AHS: “A good workout is crucial:

*Marching in place is the best exercise! [It is a great ‘low-impact’ cardio workout, and requires minimal space!]

* I also love trampoline or a rebounder—it is cost effective, easy to store, and burns more calories in 10 minutes than half an hour of running will! It’s also easy on the joints, and kids can do it too...they love it!

*You can even try any form of dancing, on your favourite music.

Cosmo: Any simple diet-tips to be physically healthier as well as have radiant skin?

AHS: “Start drinking fruit-infused water. It is easy to make, is super-charged with enzymes, and is great to hydrate and detoxify. Eating one cucumber a day works as an excellent antioxidant. And drinking herbal tea two to three times a day keeps you feeling full as well as hydrated and detoxed.

Additionally, for radiant skin, apply home-grown aloe vera plant’s gel.

Cosmo: And any clever hacks to boost one’s metabolism?

AHS: “I’d say drink green tea; eat foods that contain antioxidants; make sure your diet is rich in lean proteins; lift weights; do intermittent fasting—they all help improve metabolism.”

Cosmo: In times when immunity is everything, what are some dos and donts to strengthen immunity?

AHS:Dos  would be: consume antioxidants like turmeric, berries, green tea, white tea, pomegranate, green vegetables, good fats, and protein, as per body need.

Don’ts would be: avoid junk foods, simple sugars, late nights, alcohol, smoking, and any other recreational drugs.”

Cosmo: What are some common mistakes that people make, across diet and lifestyle, to overcompensate for the lack of activity in the stay-at-home scenario?

AHS: “Some of us tend to eat less. But eating too less can cause your metabolic activity to slow down, which leads to the loss of muscle mass. Some others indulge in frequent snacking...avoid that too, unless advised by a doctor. Another mistake is sitting for too long—it is, again, very deleterious to health.”

Cosmo: What would be your advice to those looking to lose or gain weight?

AHS: “Eat well, sleep well, hydrate well, and poop well—you’ll be sorted.

Cosmo: As an expert, what are some fallacies that you see both sets of people falling for?

AHS: “Weight-losers are, often, in a hurry to shed the weight that they have gained over a long period of time! Weight-gainers, on the other hand, eat the wrong macros and, thus, are not able to gain weight properly, and hardly ever get the full evaluation for the real cause of their low weight.”

Cosmo: Can diet and exercise work in isolation on body parts—for example, if one desired to just lose belly fat, or to just have more toned arms?

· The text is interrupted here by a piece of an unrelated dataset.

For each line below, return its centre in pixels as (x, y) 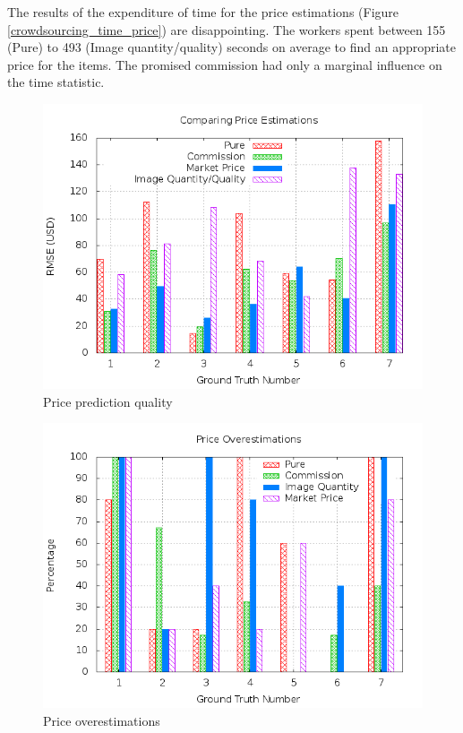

AHS: “Diet, yes. But exercise, no.

In terms of diets, low glycemic foods that don’t spike insulin are extremely beneficial in reducing the mid riff. Similarly, a liquid lunch, like a protein shake or chicken/lentil soup, is a great option if you’re looking to work on a heavy lower body.

But no exercise can make you lose fat in a focused area, although you can tone up via weight training or calisthenics.

A holistic approach is to not over-exercise, and to take a diet rich in nutrients. This will help more any day, especially with cellulite. I love the rebounder in that particular case, while some contouring machines can be also very helpful in spot-reduction.”

Cosmo: To curb those guilt-inducing dessert-cravings, what would be your healthy go-tos?

AHS: “I’d say, a smoothie with almond butter, oats, honey and almond or coconut milk is excellent! Even coconut yogurt or just dried coconut pieces. You can also eat just almonds; or have plain almond butter... it’s kind of sweet; or, a home-made (or a commercial) protein bar, containing 10gm of protein and less than 3gm sugar. Even a date or two, or coulee figs will work!